The degree of association is the fraction of the total number of molecules which combine to form a bigger molecule. For a general reaction, $\text{ nA }\rightleftharpoons \text{ (A}{{\text{)}}_{\text{n}}}\text{ }$ the number of effective moles is equal to the sum of the number of moles of the product and the reactant. The mean molar mass is equal to the calculated molar mass to the effective number of moles at equilibrium.

Complete Solution :
- There are many organic solutes which in non-aqueous solutions undergo association that is two or more molecules of the solute associated to form a bigger molecule. Thus, the number of effective molecules or particles decreases, and consequently the colligative properties are less than the calculated based on single molecules.

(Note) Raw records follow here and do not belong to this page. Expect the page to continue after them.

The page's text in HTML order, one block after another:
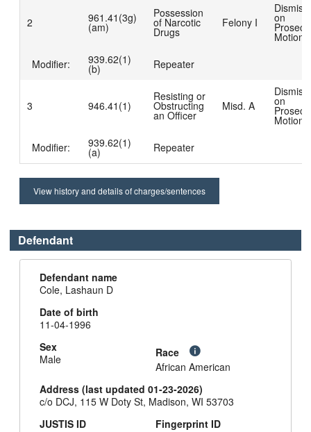
2 961.41(3g)
(am)
Possession
of Narcotic
Drugs
Felony I on
Motion
Modifier:
939.62(1)
(b) Repeater
3 946.41(1)
Resisting or
Obstructing
an Officer
Misd. A on
Motion
Modifier:
939.62(1)
(a) Repeater
View history and details of charges/sentences
Defendant
Defendant name
Cole, Lashaun D
Date of birth
11-04-1996
Sex
Male
Race
African American
Address (last updated 01-23-2026)
c/o DCJ, 115 W Doty St, Madison, WI 53703
JUSTIS ID
Fingerprint ID
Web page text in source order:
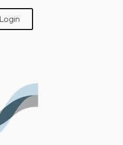
Login
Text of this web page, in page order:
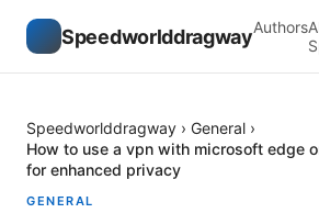
SpeedworlddragwayAuthors
Speedworlddragway › General ›
How to use a vpn with microsoft edge
for enhanced privacy
GENERAL
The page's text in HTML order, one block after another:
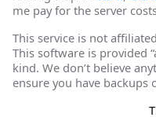
me pay for the server
This service is not
This software is provided
kind. We don’t believe
ensure you have backups
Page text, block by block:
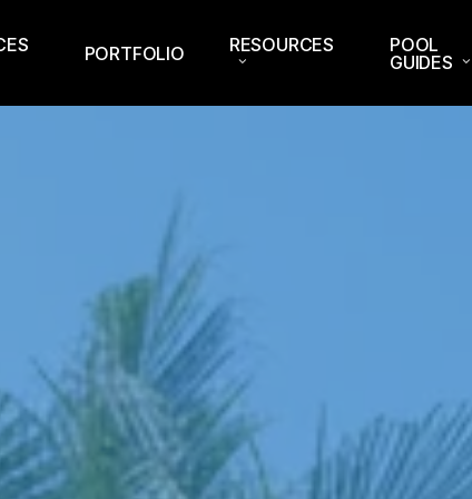
PORTFOLIO RESOURCES
POOL
GUIDES
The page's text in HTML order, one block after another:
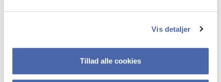
Vis detaljer
Tillad alle cookies
in forming society and people’s lives? How are
they are managed and developed?
As a full time, Teaching Associate Professor,
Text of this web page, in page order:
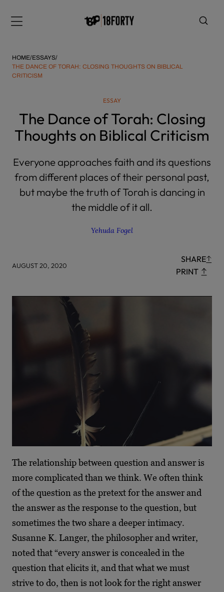
note:
includes
an
accessibility
HOME/ESSAYS/
THE DANCE OF TORAH: CLOSING THOUGHTS ON BIBLICAL
CRITICISM
ESSAY
The Dance of Torah: Closing
Thoughts on Biblical Criticism
Everyone approaches faith and its questions
from different places of their personal past,
but maybe the truth of Torah is dancing in
the middle of it all.
Yehuda Fogel
AUGUST 20, 2020
SHARE
PRINT
The relationship between question and answer is
more complicated than we think. We often think
of the question as the pretext for the answer and
the answer as the response to the question, but
sometimes the two share a deeper intimacy.
Susanne K. Langer, the philosopher and writer,
noted that “every answer is concealed in the
question that elicits it, and that what we must
strive to do, then is not look for the right answer

- Consider ammonia gas $\text{ }{{\text{N}}_{\text{2}}}\text{ }$ reacts with hydrogen gas $\text{ }{{\text{H}}_{\text{2}}}\text{ }$ to form an ammonia molecule $\text{ N}{{\text{H}}_{\text{3}}}\text{ }$ . Initially, at a time ‘0’ one mole of nitrogen gas reacts with 3 moles of hydrogen gas.at zero time no ammonia gas is formed.

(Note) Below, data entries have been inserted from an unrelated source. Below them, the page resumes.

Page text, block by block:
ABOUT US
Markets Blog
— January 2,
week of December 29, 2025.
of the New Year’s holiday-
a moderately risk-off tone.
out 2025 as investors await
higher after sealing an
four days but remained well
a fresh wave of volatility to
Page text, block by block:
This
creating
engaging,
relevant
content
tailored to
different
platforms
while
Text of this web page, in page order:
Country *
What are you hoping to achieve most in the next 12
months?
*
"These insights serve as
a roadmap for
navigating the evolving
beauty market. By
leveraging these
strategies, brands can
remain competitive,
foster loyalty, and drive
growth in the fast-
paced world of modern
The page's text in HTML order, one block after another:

- At the time $\text{ }{{\text{t}}_{\text{eq}}}\text{ }$ the $\text{ (1}-\text{x) }$ moles of nitrogen gas reacts with $\left( \text{3}-3\text{x} \right)\text{ }$ hydrogen gas and forms $\text{ 2x }$ moles of ammonia gas. The association reaction of ammonia is as shown below,
$\text{ }\begin{matrix} {} & {{\text{N}}_{\text{2}}}\text{(g)} & \text{+} & \text{2}{{\text{H}}_{\text{2}}}\text{(g)} & \rightleftharpoons & \text{2N}{{\text{H}}_{\text{3}}}\text{(g)} \\\ \text{t=0} & 1 & {} & 3 & {} & 0 \\\ \text{t=}{{\text{t}}_{\text{eq}}} & \left( 1-\text{x} \right) & {} & \left( 3-3\text{x} \right) & {} & 2\text{x} \\\ \end{matrix}\text{ }$
Let x be the degree of association. Then,
The number of effective moles is equal to the sum of the moles of at the equilibrium .the number of effective moles are calculated as follows,
$\text{ The number of effective moles = }\left( 1-\text{x} \right)+\left( 3-3\text{x} \right)+2\text{x = 4}-2\text{x }$

- Since the colligative properties are proportional to the number of moles .therefore the mean molar mass of the mixture is equal to the ratio of the sum of normal molar mass to the total number of moles at equilibrium.it is denoted as,
$\text{ }\,\text{mean molar mass = }\dfrac{2x\times 17+\left( 3-3\text{x} \right)\times 2+\left( 1-\text{x} \right)\times 28}{\left( 4-2\text{x} \right)}\text{ }$
We are given the molar mass of the mixture as $\text{ }\dfrac{34}{3}\text{ g }$ . Let's calculate the value of ‘x’ which is the degree of association for the reaction.it is,
$\begin{aligned} & \text{ }\dfrac{34}{3}\text{ = }\dfrac{2\text{x}\times 17+\left( 3-3\text{x} \right)\times 2+\left( 1-\text{x} \right)\times 28}{\left( 4-2\text{x} \right)}\text{ } \\\ & \Rightarrow 34\times \left( 4-2\text{x} \right)\text{ = 3}\times \left( 2\text{x}\times 17+\left( 3-3\text{x} \right)\times 2+\left( 1-\text{x} \right)\times 28 \right) \\\ & \Rightarrow 136-68\text{x = 102x + 18x }-18\text{x + 84}-\text{84x} \\\ & \Rightarrow \text{ 68x = 34 } \\\ & \therefore \text{x = }\dfrac{\text{34}}{\text{68}}\text{ = 0}\text{.5 } \\\ \end{aligned}$
Thus the degree of dissociation of $\text{ }{{\text{N}}_{\text{2}}}\text{ }$ is $\text{ 0}\text{.5 }$ .
So, the correct answer is “Option A”.

Note: Note that generally the association of molecules to form an associated molecule is written as $\text{ nA }\rightleftharpoons \text{ (A}{{\text{)}}_{\text{n}}}\text{ }$ where n is the number of molecules combining. Thus the number of moles of the associated molecule is generally written as $\text{ }\dfrac{\alpha }{n}\text{ }$ . Here association reaction results in one molecule only thus n are takes like 1.